Could you reproduce all the entries under this sentence exactly, leaving the images aside?

Start of STORED DATA

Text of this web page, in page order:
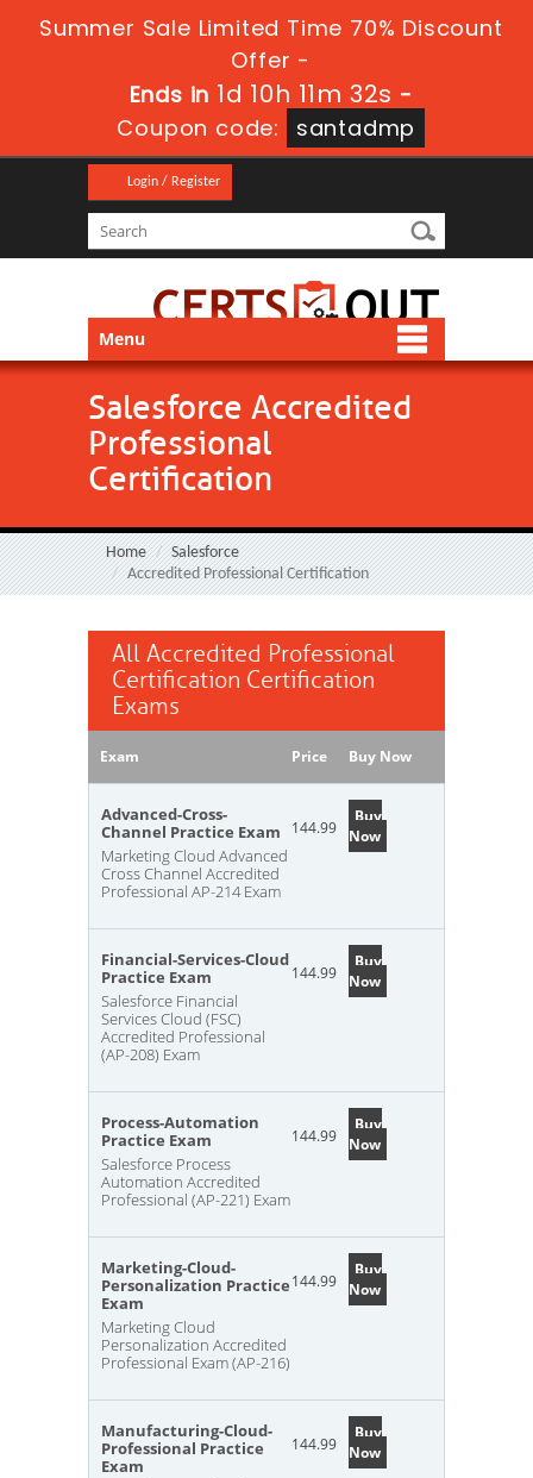
Summer Sale Limited Time 70% Discount
Offer -
Ends in 1d 10h 11m 32s -
Coupon code:
santadmp
Login / Register
Menu
Salesforce Accredited
Professional
Certification
Home
Salesforce
Accredited Professional Certification
All Accredited Professional
Certification Certification
Exams
Exam Price Buy Now
Advanced-Cross-
Channel Practice Exam
Marketing Cloud Advanced
Cross Channel Accredited
Professional AP-214 Exam
144.99
Buy
Now
Financial-Services-Cloud
Practice Exam
Salesforce Financial
Services Cloud (FSC)
Accredited Professional
(AP-208) Exam
144.99
Buy
Now
Process-Automation
Practice Exam
Salesforce Process
Automation Accredited
Professional (AP-221) Exam
144.99
Buy
Now
Marketing-Cloud-
Personalization Practice
Exam
Marketing Cloud
Personalization Accredited
Professional Exam (AP-216)
144.99
Buy
Now
Manufacturing-Cloud-
Professional Practice
Exam
144.99
Buy
Now

End of STORED DATA

• TASK SOLUTION
Text of this web page, in page order:
Summer Sale Limited Time 70% Discount
Offer -
Ends in 1d 10h 11m 32s -
Coupon code:
santadmp
Login / Register
Menu
Salesforce Accredited
Professional
Certification
Home
Salesforce
Accredited Professional Certification
All Accredited Professional
Certification Certification
Exams
Exam Price Buy Now
Advanced-Cross-
Channel Practice Exam
Marketing Cloud Advanced
Cross Channel Accredited
Professional AP-214 Exam
144.99
Buy
Now
Financial-Services-Cloud
Practice Exam
Salesforce Financial
Services Cloud (FSC)
Accredited Professional
(AP-208) Exam
144.99
Buy
Now
Process-Automation
Practice Exam
Salesforce Process
Automation Accredited
Professional (AP-221) Exam
144.99
Buy
Now
Marketing-Cloud-
Personalization Practice
Exam
Marketing Cloud
Personalization Accredited
Professional Exam (AP-216)
144.99
Buy
Now
Manufacturing-Cloud-
Professional Practice
Exam
144.99
Buy
Now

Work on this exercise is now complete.